También le ha enseñado “el valor de la solidaridad y el trabajo en equipo, lo importante que resulta ser fiel a tus afectos, el sentido comunitario que te da pertenecer a una tribu, compartir una identidad colectiva tolerante y no sectaria con muchas personas que no necesariamente piensan ni sienten como tú, pero son también de tu equipo”. Gisbert está de acuerdo con que se puede cambiar de novia, de país, de pasaporte o de partido político, pero no de equipo de fútbol: “Es una de las lealtades más básicas, porque se forja en la infancia, cuando todo importa y todo es mucho más intenso. Conozco muy pocos chaqueteros, y los que conozco no suelen ser verdaderos aficionados al fútbol”. Ser del Valencia imprime carácter, “pero no en mayor medida, supongo, que ser de cualquier otro club: todos tienen sus tradiciones y su identidad, todos son excepcionales, cada uno a su manera”.
En el baúl de los recuerdos, Gisbert guarda instantes de plenitud, “como el gol de Darío Felman al Barcelona en la Copa del Rey del año 79, las ligas de Rafa Benítez, las dos finales de Champions, aunque acabasen siendo historias sin final feliz”. También recuerda momentos de felicidad truncada como el no fichaje de todo un mito que se puso a tiro, Michel Platini: “Hay quien dice que no fue más que una leyenda urbana, pero lo cierto es que estuvo a punto de recalar en el Valencia cuando era la muy prometedora estrella de un equipo menor, el Nancy”.
Sí fichó por el Valencia el que Gisbert considera uno de los grandes de la historia del fútbol, cruelmente infravalorado en años posteriores porque “la memoria es frágil y otros que vinieron detrás de él tuvieron mejor prensa”: Mario Alberto Kempes.

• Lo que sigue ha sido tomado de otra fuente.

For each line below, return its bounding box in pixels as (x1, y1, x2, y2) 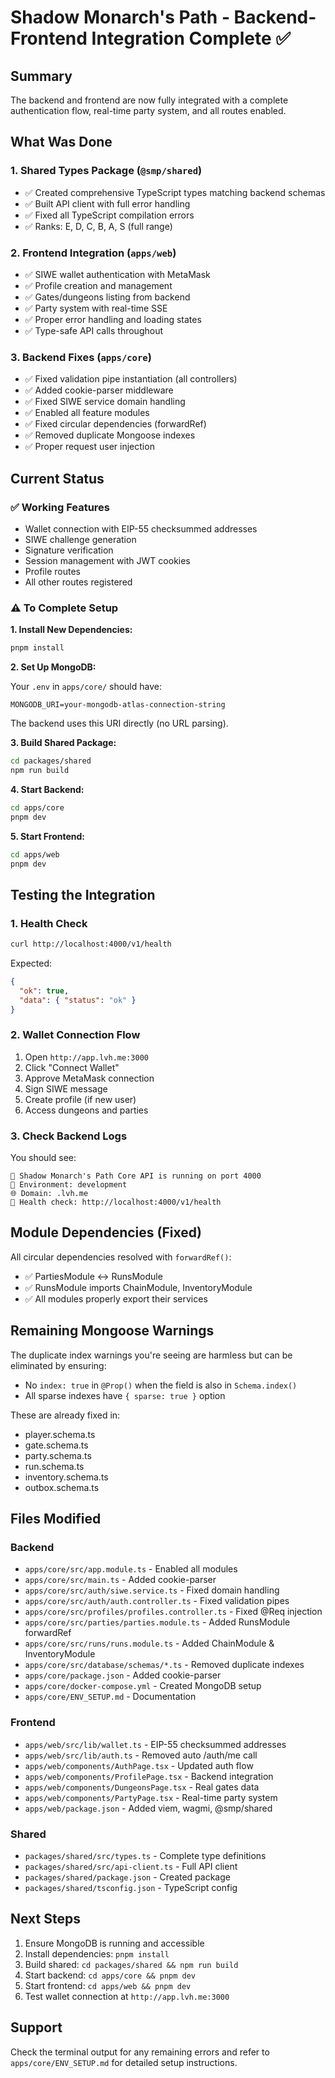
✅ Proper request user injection (24, 441, 155, 453)
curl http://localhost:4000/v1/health (10, 939, 172, 950)
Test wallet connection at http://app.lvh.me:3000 (24, 1990, 230, 2002)
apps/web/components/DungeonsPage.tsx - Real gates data (24, 1781, 260, 1793)
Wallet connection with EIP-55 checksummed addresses (24, 522, 258, 535)
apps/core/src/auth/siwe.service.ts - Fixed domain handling (24, 1584, 280, 1596)
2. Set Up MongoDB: (10, 661, 97, 673)
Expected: (10, 957, 53, 969)

En su opinión, “lo tenía todo: técnica, potencia, remate, visión de juego, personalidad, instinto competitivo”. Si tuviese que escribir una secuela de El niño de Di Stéfano, se centraría en alguna de las siete temporadas, entre 1976 y 1984, en que Mario Alberto jugó en Mestalla: “Podría titularlo El hermano de Kempes, y tendría una buena historia detrás. Aquellos fueron los años en que mi pasión visceral por el fútbol se enfrió un poco, sustituida por nuevas pasiones como las chicas, la vida nocturna y los amigos. Pero fueron años míticos, sin duda, aunque no se ganase una liga como la de Di Stéfano”. Gisbert lleva años viviendo en Barcelona y se ha enfrentado en alguna ocasión a una pregunta capciosa: Tú que vives aquí y sabes apreciar el buen fútbol, ¿cómo puede ser que no te hayas hecho del equipo que tiene en sus filas a Leo Messi? Él tiene una respuesta contundente que va más allá de la lealtad a una tradición y a unos colores: “El Messi de finales de los setenta jugó en mi Valencia. Y eso es algo que no se olvida”.